Dukes and Kings of Croatia 
The Trpimirović dynasty was a ruling dynasty of Croatia from the 9th to the 11th century. The ruling estate () of the Trpimirović dynasty was located in the area between Trogir and Split (today Kaštela, Solin area and Klis from where they ruled), and Split and Omiš and later in other parts of the land.

After the death of Duke Trpimir I, the power was temporarily assumed by Domagoj, a member of the Domagojević dynasty (most likely). In 878, Trpimir I's son Zdeslav overthrew Domagoj, and then around 892, Zdeslav's brother Muncimir became duke.

The rulers of the dynasty initially ruled as vassals of the Franks. They fought with the Venetian Republic and Byzantine Empire for control of the coast, and at the end of the 9th century achieved greater autonomy.
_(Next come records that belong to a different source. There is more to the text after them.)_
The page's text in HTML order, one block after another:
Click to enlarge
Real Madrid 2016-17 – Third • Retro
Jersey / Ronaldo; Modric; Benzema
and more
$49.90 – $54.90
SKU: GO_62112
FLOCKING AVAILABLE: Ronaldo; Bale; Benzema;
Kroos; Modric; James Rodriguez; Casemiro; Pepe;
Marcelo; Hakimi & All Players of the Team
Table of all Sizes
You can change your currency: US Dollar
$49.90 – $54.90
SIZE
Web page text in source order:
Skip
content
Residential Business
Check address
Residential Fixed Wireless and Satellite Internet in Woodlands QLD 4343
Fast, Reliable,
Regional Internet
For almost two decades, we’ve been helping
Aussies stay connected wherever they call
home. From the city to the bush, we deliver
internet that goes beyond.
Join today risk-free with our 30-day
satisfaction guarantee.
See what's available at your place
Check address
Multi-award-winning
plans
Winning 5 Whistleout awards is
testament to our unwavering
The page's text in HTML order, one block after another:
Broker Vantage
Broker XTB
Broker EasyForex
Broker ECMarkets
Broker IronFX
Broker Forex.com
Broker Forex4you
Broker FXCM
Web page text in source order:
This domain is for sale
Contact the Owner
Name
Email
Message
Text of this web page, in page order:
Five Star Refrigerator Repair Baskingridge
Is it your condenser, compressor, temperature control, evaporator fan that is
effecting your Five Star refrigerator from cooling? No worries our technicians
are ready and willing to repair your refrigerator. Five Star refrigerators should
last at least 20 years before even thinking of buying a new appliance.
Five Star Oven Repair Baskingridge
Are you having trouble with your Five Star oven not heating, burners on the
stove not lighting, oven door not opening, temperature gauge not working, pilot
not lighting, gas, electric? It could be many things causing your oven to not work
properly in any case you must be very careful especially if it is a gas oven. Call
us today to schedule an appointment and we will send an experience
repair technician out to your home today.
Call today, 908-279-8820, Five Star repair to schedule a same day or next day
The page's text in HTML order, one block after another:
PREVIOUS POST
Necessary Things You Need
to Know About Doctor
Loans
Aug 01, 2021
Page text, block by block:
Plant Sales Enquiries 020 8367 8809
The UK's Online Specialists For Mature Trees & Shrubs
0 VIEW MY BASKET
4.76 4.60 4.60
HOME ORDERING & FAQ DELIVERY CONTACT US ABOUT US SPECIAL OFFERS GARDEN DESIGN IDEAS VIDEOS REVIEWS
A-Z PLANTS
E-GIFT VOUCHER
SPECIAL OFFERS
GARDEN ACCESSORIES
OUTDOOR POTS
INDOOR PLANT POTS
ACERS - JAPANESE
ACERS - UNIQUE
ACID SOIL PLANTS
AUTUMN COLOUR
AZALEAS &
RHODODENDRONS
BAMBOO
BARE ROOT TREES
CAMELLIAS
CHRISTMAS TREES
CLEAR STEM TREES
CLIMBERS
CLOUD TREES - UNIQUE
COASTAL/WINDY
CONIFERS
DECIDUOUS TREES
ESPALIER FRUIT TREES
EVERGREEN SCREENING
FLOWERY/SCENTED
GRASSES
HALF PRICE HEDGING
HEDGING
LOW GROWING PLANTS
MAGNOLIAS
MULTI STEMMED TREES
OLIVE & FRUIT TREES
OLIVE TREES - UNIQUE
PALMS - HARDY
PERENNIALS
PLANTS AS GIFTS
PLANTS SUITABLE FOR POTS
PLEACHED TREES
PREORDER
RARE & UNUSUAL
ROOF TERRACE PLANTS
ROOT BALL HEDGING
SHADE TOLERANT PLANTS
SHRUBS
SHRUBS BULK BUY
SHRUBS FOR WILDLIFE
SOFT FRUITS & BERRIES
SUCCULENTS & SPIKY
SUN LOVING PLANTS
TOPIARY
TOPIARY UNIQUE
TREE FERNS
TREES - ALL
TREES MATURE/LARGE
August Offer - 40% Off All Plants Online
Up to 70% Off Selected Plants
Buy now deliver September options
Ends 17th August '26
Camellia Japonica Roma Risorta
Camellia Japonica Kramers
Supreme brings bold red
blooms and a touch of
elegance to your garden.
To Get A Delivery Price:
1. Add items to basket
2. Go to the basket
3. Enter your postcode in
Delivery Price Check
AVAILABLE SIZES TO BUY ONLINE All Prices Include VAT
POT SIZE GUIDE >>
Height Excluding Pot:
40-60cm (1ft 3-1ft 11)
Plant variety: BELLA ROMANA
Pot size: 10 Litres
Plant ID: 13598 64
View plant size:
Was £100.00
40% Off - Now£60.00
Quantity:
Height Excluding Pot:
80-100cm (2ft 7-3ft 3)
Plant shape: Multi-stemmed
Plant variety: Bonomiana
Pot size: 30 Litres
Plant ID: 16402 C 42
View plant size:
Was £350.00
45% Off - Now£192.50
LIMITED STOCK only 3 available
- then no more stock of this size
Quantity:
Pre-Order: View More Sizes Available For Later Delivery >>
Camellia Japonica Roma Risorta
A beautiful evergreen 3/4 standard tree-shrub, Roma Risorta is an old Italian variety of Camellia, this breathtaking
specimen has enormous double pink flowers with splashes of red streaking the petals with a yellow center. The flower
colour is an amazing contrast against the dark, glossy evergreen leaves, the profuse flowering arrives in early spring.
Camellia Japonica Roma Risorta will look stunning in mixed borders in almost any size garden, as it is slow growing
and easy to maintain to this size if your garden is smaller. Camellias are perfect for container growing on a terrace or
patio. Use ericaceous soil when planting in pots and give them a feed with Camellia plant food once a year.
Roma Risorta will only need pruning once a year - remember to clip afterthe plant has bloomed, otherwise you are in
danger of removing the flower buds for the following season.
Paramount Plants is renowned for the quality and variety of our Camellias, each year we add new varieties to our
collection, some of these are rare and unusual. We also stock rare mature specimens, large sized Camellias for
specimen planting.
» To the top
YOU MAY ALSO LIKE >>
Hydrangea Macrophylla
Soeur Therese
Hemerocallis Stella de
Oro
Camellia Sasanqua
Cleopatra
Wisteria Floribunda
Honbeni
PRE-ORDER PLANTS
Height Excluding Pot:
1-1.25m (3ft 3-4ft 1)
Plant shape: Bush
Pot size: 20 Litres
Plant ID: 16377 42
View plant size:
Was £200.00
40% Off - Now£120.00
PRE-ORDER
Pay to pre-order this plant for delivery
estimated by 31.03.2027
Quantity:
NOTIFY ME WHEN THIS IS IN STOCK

In the first half of the 10th century, the first King of Croatia, Tomislav united Lower Pannonia ("Pannonian Croatia") and Dalmatian Croatia and created the Kingdom of Croatia. According to scarce and disputed historical sources, Croatia was a powerful state under his rule. King Tomislav maintained an alliance with the pope and successfully defended Croatia from the invading Hungarians, while at the local level he participated at the Church Councils of Split in 925 and 928. The struggle with the Byzantines and the Venetians over Dalmatian coastal cities continued after his death.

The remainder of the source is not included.